- Origin: London, England
- Genres: Anarcho-punk, hardcore punk, art punk, deathrock
- Years active: 1980–present
- Labels: Outer Himalayan, Crass, Corpus Christi, Southern
- Members: Nick Blinko Grant Matthews Jon Greville

= Rudimentary Peni =

British punk band

Rudimentary Peni are a British anarcho-punk band formed in 1980, emerging from the London anarcho-punk scene. Lead singer/guitarist Nick Blinko is notorious for his witty, macabre lyrics and dark pen-and-ink artwork, prominently featured on all of Rudimentary Peni's albums. Bassist Grant Matthews has also written several songs for the band, though his lyrics primarily focus on sociopolitical themes.

== History ==
Rudimentary Peni were formed in June 1980 in Abbots Langley, Hertfordshire, by Blinko (vocals, guitar), Greville (drums) and Matthews (bass).

Blinko and Greville had met years prior in Langleybury Comprehensive secondary school. Greville had been playing drums since he was young, beginning lessons at the age of 10, and slowly became interested in punk rock around the time the first Sex Pistols album was released. After meeting Blinko through a mutual friend, the pair began the experimental electronic duo the Magits, formed in 1977 and dissolved around 1980. The Magits released their first and only EP, Fully Coherent, in 1979 as the first record on Blinko's newly formed Outer Himalayan Records.
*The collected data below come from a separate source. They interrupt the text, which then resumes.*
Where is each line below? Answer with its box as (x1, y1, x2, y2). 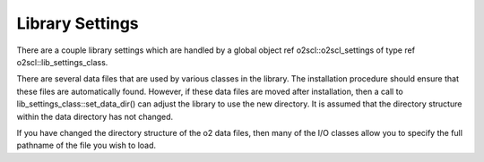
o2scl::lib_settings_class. (16, 56, 108, 67)
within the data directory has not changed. (16, 111, 174, 122)
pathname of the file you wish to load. (16, 140, 157, 151)
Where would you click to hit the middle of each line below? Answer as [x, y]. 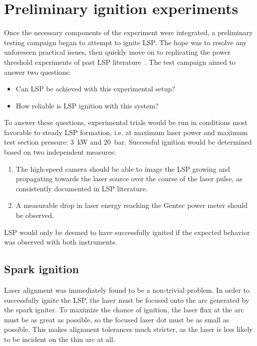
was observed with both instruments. [61, 242]
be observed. [35, 215]
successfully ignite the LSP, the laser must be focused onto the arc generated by [127, 300]
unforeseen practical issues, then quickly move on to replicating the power [117, 52]
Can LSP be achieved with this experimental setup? [95, 89]
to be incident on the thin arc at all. [60, 339]
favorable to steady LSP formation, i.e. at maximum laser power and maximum [126, 132]
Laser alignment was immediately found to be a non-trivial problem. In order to [127, 290]

In his 2006 book The Day the Country Died: A History of Anarcho Punk 1980–1984, punk historian Ian Glasper referred to the sound of the Magits' EP as a "meandering collection of keyboard torture".

Blinko, Greville, and Matthews subsequently formed Rudimentary Peni. In Maximum RocknRoll issue No. 237 (February 2003), Matthews explained how he came up with the name of the band: "When I was at school studying biology, we were told that in the fetal stage the clitoris is a rudimentary penis". By 1981, the band had played their first show, along with the S-Haters, and Soft Drinks in Watford, Hertfortshire. Greville later characterized the first show, as well as the ones following it, as fairly disappointing, setting a precedent for the band's distaste for playing live. While they were inspired by punk rock, the band did not adopt the look of the day, as Greville noted: "The majority of people [were] clearly disappointed that we didn't have green mohicans and multiple piercings ... if you were the sort of person to be put off by what we looked like, you were never going to understand or appreciate the songs anyway".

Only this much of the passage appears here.